Johannesburg - Nigeria comfortably raised $1bn in its return to the Eurobond market on Tuesday, taking advantage of a window of relative calm in the markets to issue both a long and shorter-dated bond.
The issue was four times oversubscribed, with just over $4bn in bids, a source told Reuters - underscoring still buoyant investor appetite for scarce frontier African paper despite a recent sell-off in emerging market assets.
Nigeria issued a $500m 5-year bond at a yield of 5.375% and a $500m 10-year bond with a yield of 6.625%, according to IFR, a Thomson Reuters news and analysis service.
The 5-year paper received bids of $1.77bn and the 10-year of $2.26bn, the source said.
By comparison, Nigeria's debut $500m 10-year Eurobond, which it issued in 2011, received bids worth two and a half times the amount on offer.

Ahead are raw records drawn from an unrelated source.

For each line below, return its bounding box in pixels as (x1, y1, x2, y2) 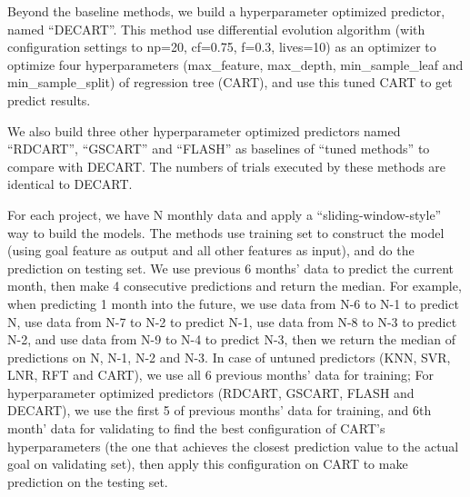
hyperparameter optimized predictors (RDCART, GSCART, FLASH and (7, 383, 415, 402)
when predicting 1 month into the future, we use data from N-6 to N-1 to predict (7, 293, 459, 313)
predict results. (7, 90, 91, 109)
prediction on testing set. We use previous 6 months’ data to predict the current (7, 258, 454, 277)
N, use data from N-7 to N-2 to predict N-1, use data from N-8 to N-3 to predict (7, 312, 457, 331)
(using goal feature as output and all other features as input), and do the (7, 241, 415, 260)
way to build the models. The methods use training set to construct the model (7, 223, 445, 242)
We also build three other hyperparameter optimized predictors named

The yield on the new 10-year bond is less than the 7% Nigeria paid in 2011, but still higher than what it could have paid if it had issued just a few months ago, analysts said.
The 2021 bond was trading at a yield of 5.92% on Tuesday but was as low as 3.66% at the start of the year.
A rise in US Treasury yields since late April and comments by US Federal Reserve chairman Ben Bernanke about tapering its bond-buying programme have pushed up yields on African Eurobonds by up to 300 basis points in some cases.
Open Window
Most Eurobonds rallied this week. Nigeria decided to take advantage of the improved conditions ahead of the release of US non-farm payrolls on Friday, said Nicholas Samara, vice president in capital markets origination at Citi, one of the lead managers along with Deutsche Bank.
Strong non-farm payrolls could heighten fears of an end to the Fed's quantitative easing.
Wednesday was also a no-go, he added, as it will be a busy trading day ahead of the July 4 holiday in the US.
"It's an opportunistic trade today that Nigeria, alongside other issuers, have done," Samara said. "Today was an open window. Come Friday, if you have strong non-farm payrolls the next opportunity possibly could be September."
Nigeria's domestic debt was about 18% of GDP in 2012 and external debt was 2.5% of GDP, lower than its peers.
Inflation is in single digits and investors are optimistic about power sector reforms, seen as key to unlocking further growth potential in the Nigerian economy.
Samir Gadio, emerging markets strategist at Standard Bank, said the rally in emerging market Eurobonds in the past few days could have enough momentum to see yields fall further on secondary markets in the short run.
"That said, the government will still have to pay a higher external funding cost than what it could have secured a couple of months ago," he said.